|Civil Case 132 of 1971 (OS)
|Adalja v Adalja
|11 Mar 1971
|High Court at Nairobi (Milimani Law Courts)
|Adalja v Adalja  eKLR
|Mr Shah for the Respondent
|Mr Shah for the Respondent
Adalja v Adalja
High Court, at Nairobi March 11, 1971
Chanan Singh J
Civil Case No 132 of 1971 (OS)
Divorce - institution of proceedings - leave to present a petition within three years of the marriage - grounds of exceptional depravity - instances of exceptional depravity – circumstances in which leave ought to be given - grounds for abridgement of the statutory period before commencement of proceedings for divorce - effect of finding of fact that a ground exists.
The applicant sought leave to file a petition for the dissolution of the marriage before the statutory three years since the celebration of the marriage had expired, and alleged continued adultery as well as cruelty and desertion by the respondent. The adultery alleged was with one woman and was not denied, and was supplemented by acts of cruelty. The respondent had no feelings for the applicant and his affections lay for another girl with whom he was going about openly. The applicant was cut off from her relatives who were all outside Kenya. There was no suggestion that the marriage could succeed.
1. Unless three complete years have elapsed between the date of the marriage and the date of filing a petition for divorce, leave must be obtained to present the petition within three years of the marriage; and the court may abridge the three years’ period if it is satisfied that the case is one of exceptional depravity.
2. That the continued adultery of the respondent supplemented by acts of cruelty amounted to exceptional depravity, and it was useless to make the parties wait for the statutory three years to expire before proceedings for divorce could be instituted by the applicant.
3. At the hearing of an application for leave to file a petition for divorce before the statutory period, the court only makes a provisional finding of fact that a ground exists for abridging the statutory period.
The application was allowed.
No case referred to.
No statute referred to.
Mr Shah for the Respondent
|One party or some parties represented
|The information contained in the above segment is not part of the judicial opinion delivered by the Court. The metadata has been prepared by Kenya Law as a guide in understanding the subject of the judicial opinion. Kenya Law makes no warranties as to the comprehensiveness or accuracy of the information
REPUBLIC OF KENYA
IN THE HIGH COURT OF KENYA AT NAIROBI
CIVIL CASE NO. 132 OF 1971
This is an application by the wife for leave to file a petition for the dissolution of her marriage before the statutory three years.

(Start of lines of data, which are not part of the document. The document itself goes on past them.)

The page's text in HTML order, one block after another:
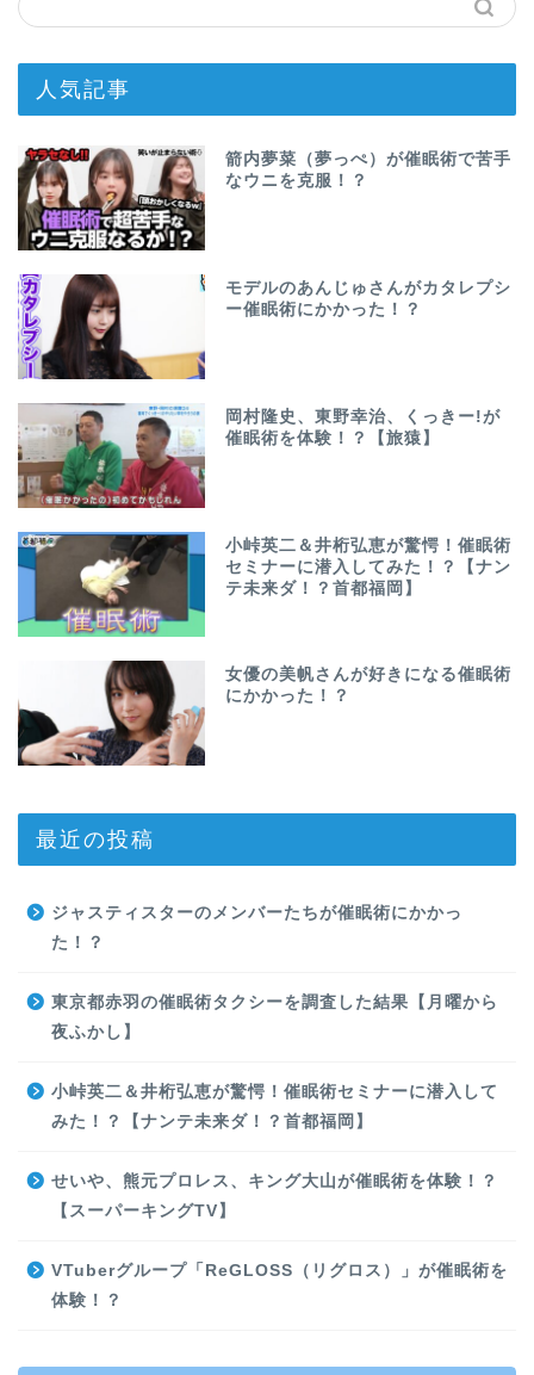
人気記事
箭内夢菜（夢っぺ）が催眠術で苦手
なウニを克服！？
モデルのあんじゅさんがカタレプシ
ー催眠術にかかった！？
岡村隆史、東野幸治、くっきー!が
催眠術を体験！？【旅猿】
小峠英二＆井桁弘恵が驚愕！催眠術
セミナーに潜入してみた！？【ナン
テ未来ダ！？首都福岡】
女優の美帆さんが好きになる催眠術
にかかった！？
最近の投稿
ジャスティスターのメンバーたちが催眠術にかかっ
た！？
東京都赤羽の催眠術タクシーを調査した結果【月曜から
夜ふかし】
小峠英二＆井桁弘恵が驚愕！催眠術セミナーに潜入して
みた！？【ナンテ未来ダ！？首都福岡】
せいや、熊元プロレス、キング大山が催眠術を体験！？
【スーパーキングTV】
VTuberグループ「ReGLOSS（リグロス）」が催眠術を
体験！？
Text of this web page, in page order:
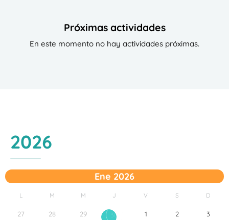
Próximas actividades
En este momento no hay actividades próximas.
2026
Ene 2026
L M M J V S D
27 28 29 30 1 2 3
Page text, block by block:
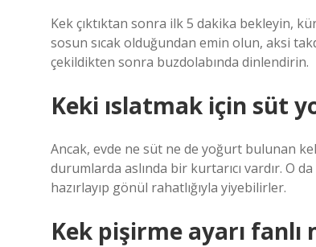
Kek çıktıktan sonra ilk 5 dakika bekleyin,
sosun sıcak olduğundan emin olun, aksi
çekildikten sonra buzdolabında dinlendirin.
Keki ıslatmak için süt
Ancak, evde ne süt ne de yoğurt bulunan
durumlarda aslında bir kurtarıcı vardır. O
hazırlayıp gönül rahatlığıyla yiyebilirler.
Kek pişirme ayarı fanlı
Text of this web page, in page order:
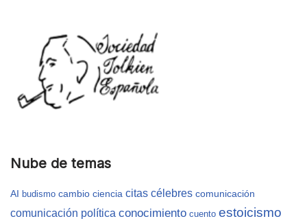
Nube de temas
AI budismo cambio ciencia citas célebres comunicación
comunicación política conocimiento cuento estoicismo
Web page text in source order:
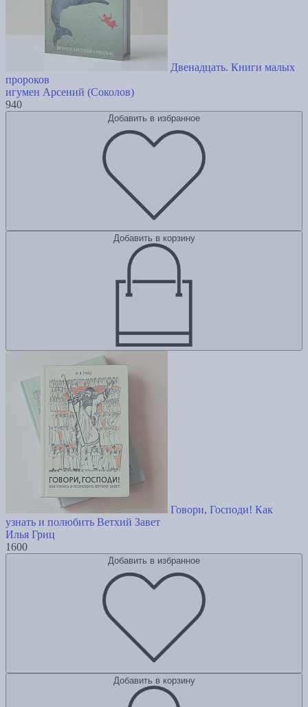
Двенадцать. Книги малых
пророков
игумен Арсений (Соколов)
940
Добавить в избранное
Добавить в корзину
Говори, Господи! Как
узнать и полюбить Ветхий Завет
Илья Гриц
1600
Добавить в избранное
Добавить в корзину
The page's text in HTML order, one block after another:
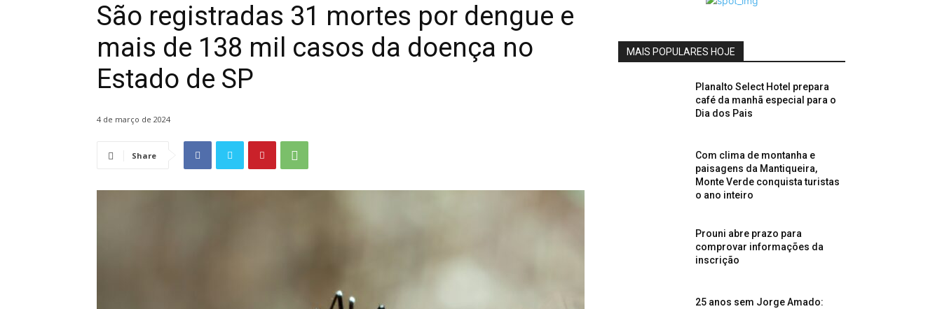
São registradas 31 mortes por dengue e
mais de 138 mil casos da doença no
Estado de SP
4 de março de 2024
Share
MAIS POPULARES HOJE
Planalto Select Hotel prepara
café da manhã especial para o
Dia dos Pais
Com clima de montanha e
paisagens da Mantiqueira,
Monte Verde conquista turistas
o ano inteiro
Prouni abre prazo para
comprovar informações da
inscrição
25 anos sem Jorge Amado:

The applicant alleges continued adultery as well as cruelty and desertion by the respondent. The respondent himself makes the following statements in his affidavit in reply:
“I did not wish to get married to her and ... my affections lay for the girl referred to in paragraph 17 of the applicant’s said affidavit, namely Kanchan Shah ... I was reluctantly forced into this marriage ... and I underwent the ceremony of the said marriage with a view to saving my family’s honour… [S]he well knows that I have no feelings for her and that I never had any feelings for her.”
Strangely enough, the respondent opposes the grant of leave to petition for divorce within three years of marriage. The applicant holds, I am told, a master’s degree of a university, and the respondent is a doctor. Continued adultery of the respondent and he does not deny it, does, in my opinion, amount to exceptional depravity as required by law. The adultery alleged - and not denied - is admittedly with one woman, but it is supplemented by acts of cruelty alleged by the applicant.
The quotation I have given above from the affidavit of the respondent leaves out certain other statements which are to the effect that the applicant knew before the marriage that he was in love with another girl, and the applicant agreed to share his affections with her. This is, of course, denied by the applicant.
The applicant has to live as a single woman cut off from her relatives who are all in India. There is no suggestion that this marriage can succeed. The respondent is going about openly with the other girl - so the applicant says. To expect the applicant to bear this for another eight months would in my opinion, constitute exceptional hardship.
All I am required to do at this stage is to make a provisional finding of fact that the case is one of exceptional depravity or exceptional hardship. I do find that this is certainly a case of exceptional depravity in which adultery is combined with cruelty.
The applicant also says that she is working as a teacher and that her work permit expires in May, 1971, and that it is desirable that her petition be heard while she is still in this country. The position may well be, as Mr Shah explains, that the immigration department will not ask her to leave so long as her marriage subsists. Whatever may be the position under the Immigration Act, it is to be hoped that the applicant will be allowed to remain here until her petition is finally disposed of. Mr Shah also argues that the applicant has allowed two years and four months to pass and that she can without any additional hardship wait another eight months. In view of the social position of the parties and in view of the clear statements made by the respondent which cut out all possibility of reconciliation, I think it is absolutely useless to make the parties wait for another eight months.
The question of the effect of the magistrate’s order on the right to divorce will probably arise but it does not fall for consideration at this stage.
Accordingly I allow the application with costs.
Dated and Delivered at Nairobi this 11th day of March 1971.